*Task goal*. Begin at the line below that holds "Proof. Докажем, что [42, 8]" and end at the line that holds "# Create an obsClient instance. [59, 558]", transcribing each line exactly and skipping any picture.

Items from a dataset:
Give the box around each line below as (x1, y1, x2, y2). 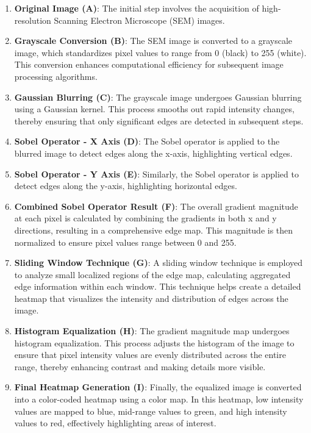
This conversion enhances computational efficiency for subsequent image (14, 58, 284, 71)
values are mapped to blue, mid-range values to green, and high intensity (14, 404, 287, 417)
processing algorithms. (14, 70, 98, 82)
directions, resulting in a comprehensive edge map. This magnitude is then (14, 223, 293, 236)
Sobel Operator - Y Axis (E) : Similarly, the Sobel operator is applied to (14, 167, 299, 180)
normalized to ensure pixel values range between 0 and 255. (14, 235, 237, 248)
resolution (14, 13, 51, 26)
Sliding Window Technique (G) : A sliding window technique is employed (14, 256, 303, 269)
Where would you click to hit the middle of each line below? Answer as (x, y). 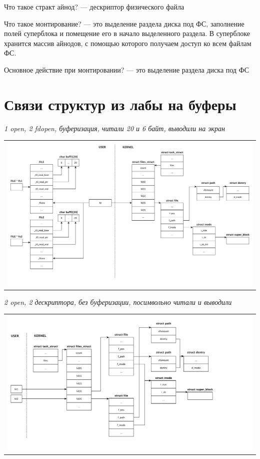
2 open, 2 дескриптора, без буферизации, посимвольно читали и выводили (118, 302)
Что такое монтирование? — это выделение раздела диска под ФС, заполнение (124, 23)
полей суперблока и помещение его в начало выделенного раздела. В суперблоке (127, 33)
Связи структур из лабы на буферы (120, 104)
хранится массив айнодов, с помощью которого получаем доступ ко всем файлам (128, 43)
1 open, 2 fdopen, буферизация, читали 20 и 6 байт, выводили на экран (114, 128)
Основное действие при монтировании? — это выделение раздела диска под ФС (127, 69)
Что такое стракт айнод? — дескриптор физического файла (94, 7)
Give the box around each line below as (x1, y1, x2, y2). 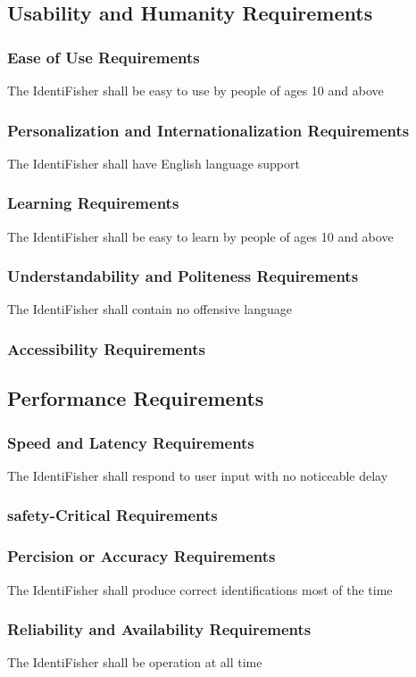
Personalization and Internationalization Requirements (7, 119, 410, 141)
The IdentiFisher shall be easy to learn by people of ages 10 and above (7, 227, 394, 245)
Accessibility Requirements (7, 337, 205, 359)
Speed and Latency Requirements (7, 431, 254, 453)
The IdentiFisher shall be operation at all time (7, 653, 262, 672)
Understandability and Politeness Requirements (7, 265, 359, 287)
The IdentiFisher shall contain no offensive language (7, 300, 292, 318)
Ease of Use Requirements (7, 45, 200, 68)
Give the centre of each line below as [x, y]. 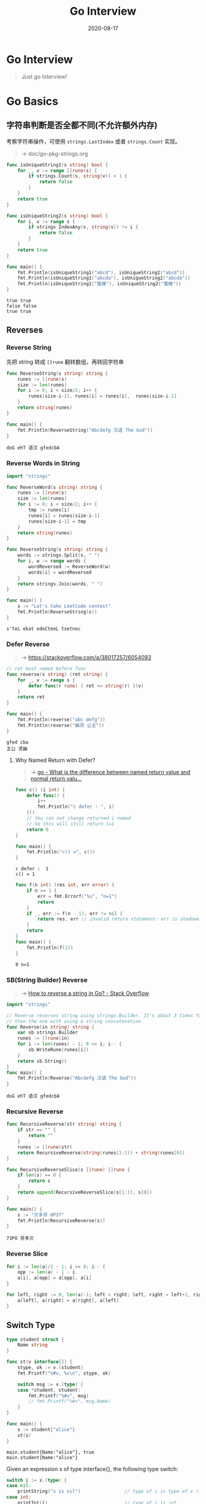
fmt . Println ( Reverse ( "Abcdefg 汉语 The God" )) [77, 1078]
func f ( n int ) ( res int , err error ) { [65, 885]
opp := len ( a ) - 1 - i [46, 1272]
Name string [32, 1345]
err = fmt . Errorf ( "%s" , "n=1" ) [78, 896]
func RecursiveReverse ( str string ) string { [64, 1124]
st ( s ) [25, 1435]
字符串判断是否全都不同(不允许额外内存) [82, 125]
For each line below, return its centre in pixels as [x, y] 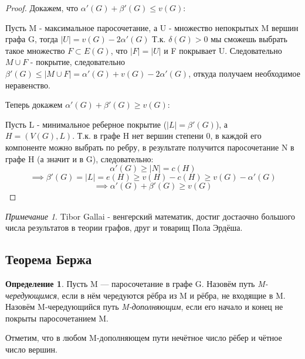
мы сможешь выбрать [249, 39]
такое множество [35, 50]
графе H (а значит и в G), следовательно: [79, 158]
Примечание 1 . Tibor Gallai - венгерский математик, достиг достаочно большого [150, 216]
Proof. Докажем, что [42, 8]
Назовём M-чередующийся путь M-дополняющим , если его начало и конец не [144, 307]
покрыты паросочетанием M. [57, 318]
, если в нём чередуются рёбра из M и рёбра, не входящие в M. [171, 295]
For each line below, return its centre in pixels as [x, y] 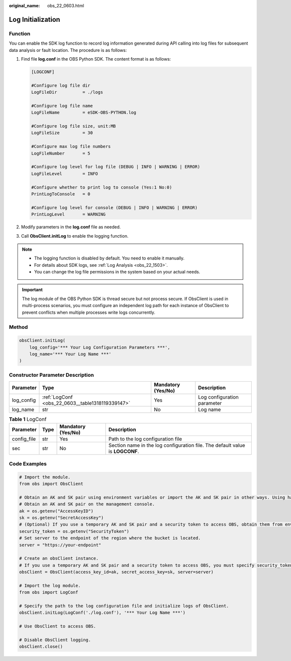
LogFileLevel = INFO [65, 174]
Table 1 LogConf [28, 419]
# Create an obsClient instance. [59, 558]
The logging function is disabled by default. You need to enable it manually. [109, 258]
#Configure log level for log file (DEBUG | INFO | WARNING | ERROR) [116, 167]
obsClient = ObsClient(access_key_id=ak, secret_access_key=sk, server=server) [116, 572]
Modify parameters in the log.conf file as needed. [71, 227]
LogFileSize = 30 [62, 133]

*Expected answer*.
Proof. Докажем, что [42, 8]
Назовём M-чередующийся путь M-дополняющим , если его начало и конец не [144, 307]
покрыты паросочетанием M. [57, 318]
, если в нём чередуются рёбра из M и рёбра, не входящие в M. [171, 295]
For each line below, return its centre in pixels as [x, y] 
LogFileLevel = INFO [65, 174]
Table 1 LogConf [28, 419]
# Create an obsClient instance. [59, 558]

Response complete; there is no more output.